Months passed away, when all at once her lover ceased his visits. This, too, was immediately observed by all the gossips of the neighborhood. It was said that she had been cruelly deceived, even ruined. But she no more than others was able to account for this unexpected abandonment. The truth eventually came out, however. The father of her lover had heard the common rumor, that his son was about marrying an obscure and fatherless girl, questioned him, and warned him of the consequences. It was the first serious intimation the young man had received that his secret was known, and he resolved to cast off the poor girl, seeking to pacify the reproaches of his conscience by accusing her of having divulged it. There was not a manly impulse in his bosom; he gave her no opportunity for explanation, but forsook her on the instant.

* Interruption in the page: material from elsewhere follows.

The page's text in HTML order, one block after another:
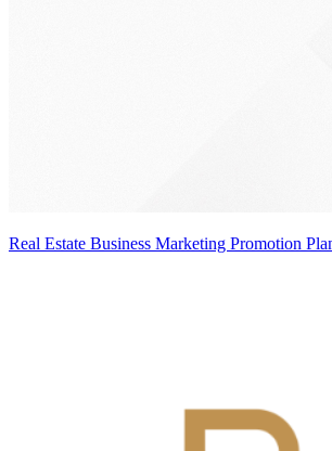
Real Estate Business Marketing Promotion

For a time the victim of this faithlessness sunk under the weight of her disappointment. To her proud spirit the mortification was almost beyond endurance. And if Divine Providence had not mercifully given to us, to woman especially, strength according to our day, tempering the wind to the shorn lamb, the world would be peopled with perpetual mourners. But there is

"No grief so great but runneth to an end;
No hap so hard but will in time amend."

She bore up bravely, and in time her strong mind recovered in a good degree its equilibrium. But she was now a subdued and thoughtful woman. Four years passed away, during which her former admirers gradually gathered around her again, solicitous, as before, to win her favor. To one of them she gave her hand,—her heart was yet another's. Years of an unhappy married life went over her, brightening no cloud above her head, admitting no sunshine into her heart. All her ambitious aspirations had been blasted, all her early hopes wrecked. Marriage had proved no blessing to a mind so ill-regulated. Her mother died, and then her husband. The secret source from which the mother had been supplied with means was unknown to the daughter, and she had still pride enough to refrain from all endeavor to solve the mystery. No one was able to do so during the lifetime of the former,—who was there to do it after her death?

Thus thrown upon herself when only twenty-six years of age, she went to work; and when we came to the factory, we found her there, the most industrious and skilful of all the operators. Employment gave a new turn to her thoughts. New associations opened other and more hopeful views to her mind. She became cheerful, sometimes animated, and, with my sister, intimate and confiding.